## What to work on
Exclude the images and transcribe the entries below precisely.

[Dataset entries]
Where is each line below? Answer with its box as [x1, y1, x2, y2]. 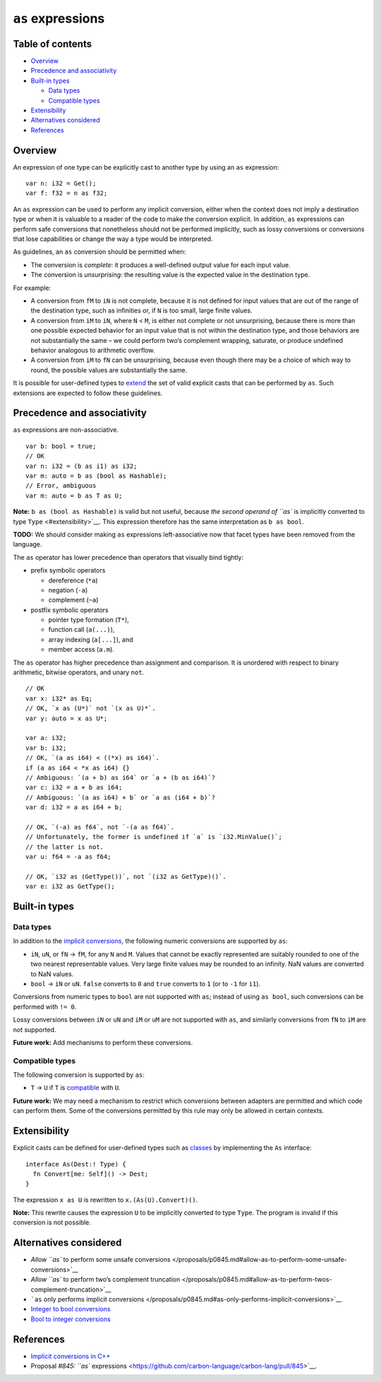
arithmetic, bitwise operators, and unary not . [13, 668, 145, 677]
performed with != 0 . [13, 1002, 77, 1011]
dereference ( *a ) [48, 576, 98, 585]
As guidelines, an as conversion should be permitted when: [13, 247, 186, 256]
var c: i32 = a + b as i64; [25, 783, 123, 792]
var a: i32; [25, 734, 67, 742]
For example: [13, 283, 52, 292]
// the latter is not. [25, 843, 104, 851]

## Task solution
Where is each line below? Answer with its box as [x1, y1, x2, y2]. 
arithmetic, bitwise operators, and unary not . [13, 668, 145, 677]
performed with != 0 . [13, 1002, 77, 1011]
dereference ( *a ) [48, 576, 98, 585]
As guidelines, an as conversion should be permitted when: [13, 247, 186, 256]
var c: i32 = a + b as i64; [25, 783, 123, 792]
var a: i32; [25, 734, 67, 742]
For example: [13, 283, 52, 292]
// the latter is not. [25, 843, 104, 851]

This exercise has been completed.